Soe Tjen Marching juga menyoroti bagaimana respons penguasa terhadap kritik seringkali kontradiktif. Menurutnya, di satu sisi kritik seolah diterima dengan terbuka, bahkan ditunjukkan melalui gestur ramah seperti berjabat tangan atau menyatakan kritik adalah hal yang wajar. Ia mencontohkan sikap yang kerap ditampilkan Gibran Rakabuming Raka maupun Prabowo Subianto yang menyatakan tidak masalah dikritik.

Namun di sisi lain, menurutnya, kritik yang ditujukan kepada pemerintah seringkali dibarengi dengan penyematan berbagai label negatif kepada para pengkritik. Mereka yang menyuarakan keberatan atau perlawanan kerap dicap sebagai “antek asing”, anti-negara, tidak nasionalis, pemecahbelah bangsa atau pihak yang dianggap mengganggu kepentingan nasional.

Bagi Soe Tjen, praktik pelabelan semacam ini berfungsi untuk mendelegitimasi kritik dan menggeser fokus dari substansi persoalan menuju identitas orang yang menyampaikan kritik tersebut. Kata dia, pola ini tak jauh berbeda dengan Orde Baru.

Demokrasi itu rakyat, kedudukannya di atas presiden. Ingat itu. Kedudukan rakyat itu di atas presiden. Jadi presiden itu bukan penguasa. Presiden itu kan dibayar oleh rakyat ya, oleh pajak rakyat. Jadi presiden itu sebenarnya pegawai kita. Jadi jangan mau ditindas oleh pegawainya rakyat,” tutup Soe Tjen.

Zaldi Maulana menilai bahwa praktik penyematan stigma terhadap kelompok yang kritis merupakan pola yang berbahaya karena dapat mengalihkan perhatian publik dari substansi persoalan yang sedang diperdebatkan. 

Menurut Zaldi Maulana, ketika sebuah kritik dibalas dengan pelabelan tertentu, ruang dialog yang sehat menjadi semakin sempit dan masyarakat berisiko terjebak dalam polarisasi. (Octaviana Salma/Project Arek)

Zaldi Maulana, sebagai pemandu kuliah rakyat menyatakan, sependapat dengan pandangan yang disampaikan Soe Tjen Marching mengenai pola penyematan stigma oleh rezim. Menurutnya, terdapat kemiripan antara praktik yang berkembang pada masa Orde Baru di bawah Soeharto dan pola yang dinilainya kembali muncul pada era pemerintahan Prabowo Subianto.

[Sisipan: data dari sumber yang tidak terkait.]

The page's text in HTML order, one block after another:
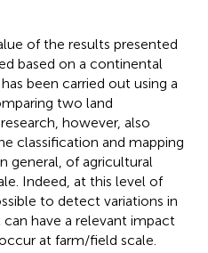
of the results presented
based on a continental
been carried out using a
two land
however, also
classification and mapping
general, of agricultural
Indeed, at this level of
to detect variations in
have a relevant impact
at farm/field scale.
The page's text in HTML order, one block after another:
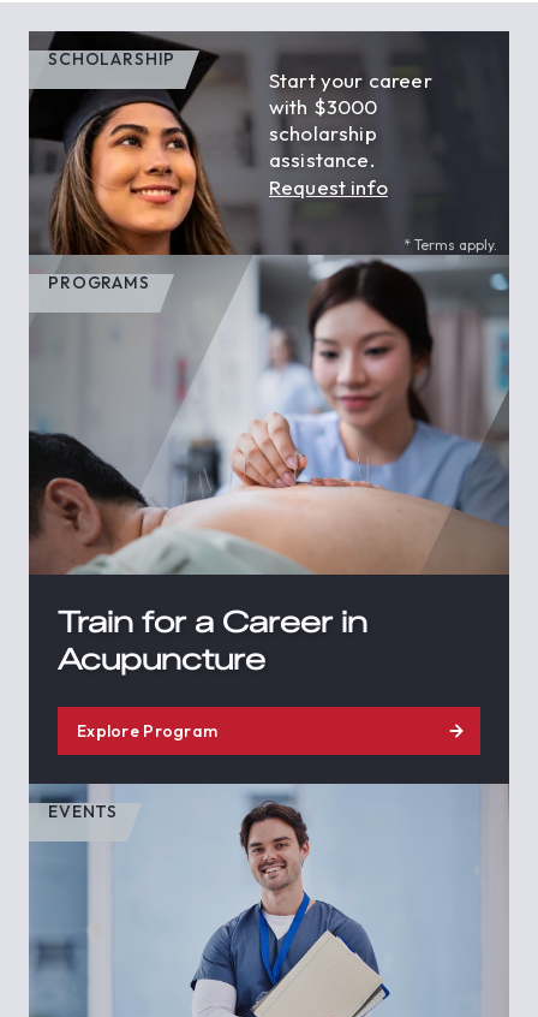
SCHOLARSHIP
Start your career
with $3000
scholarship
assistance.
Request info
* Terms apply.
PROGRAMS
Train for a Career in
Acupuncture
Explore Program
EVENTS
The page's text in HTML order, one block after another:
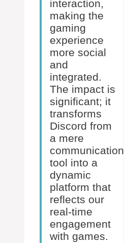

BACA JUGA : #KAMISAN | Tragedi Perkosaan Massal Dikubur Negara

Ia menilai, pelabelan terhadap pihak-pihak yang kritis kerap digunakan untuk membangun persepsi negatif di ruang publik, sehingga kritik yang disampaikan tidak lagi diperdebatkan berdasarkan substansinya, melainkan melalui stigma yang dilekatkan kepada pengkritiknya.

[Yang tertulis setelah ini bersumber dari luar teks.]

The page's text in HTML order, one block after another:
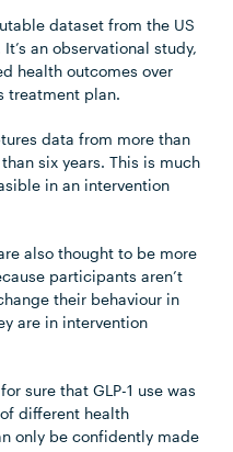
dataset from the US
an observational study,
health outcomes over
treatment plan.
data from more than
six years. This is much
in an intervention
also thought to be more
participants aren’t
their behaviour in
are in intervention
sure that GLP-1 use was
different health
only be confidently made
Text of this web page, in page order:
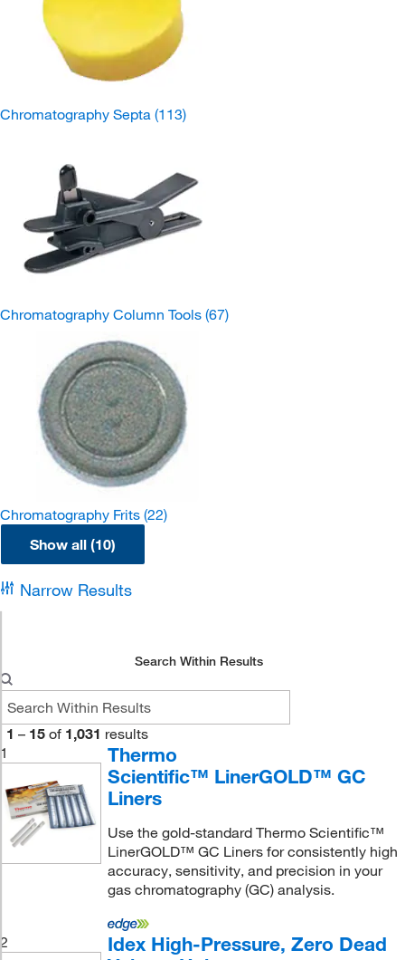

“Bagaimana negara ini piawai dalam memainkan sebuah kata. Kalau dulu di tahun 1965 negara selalu menggunakan kata komunis sebagai legitimasi untuk menghabisi. Kalau saat ini mungkin akan relevan di aksi Agustus kemarin, bahwa yang selalu dikambing hitamkan adalah narasi anarkisme,” imbuh Zaldi.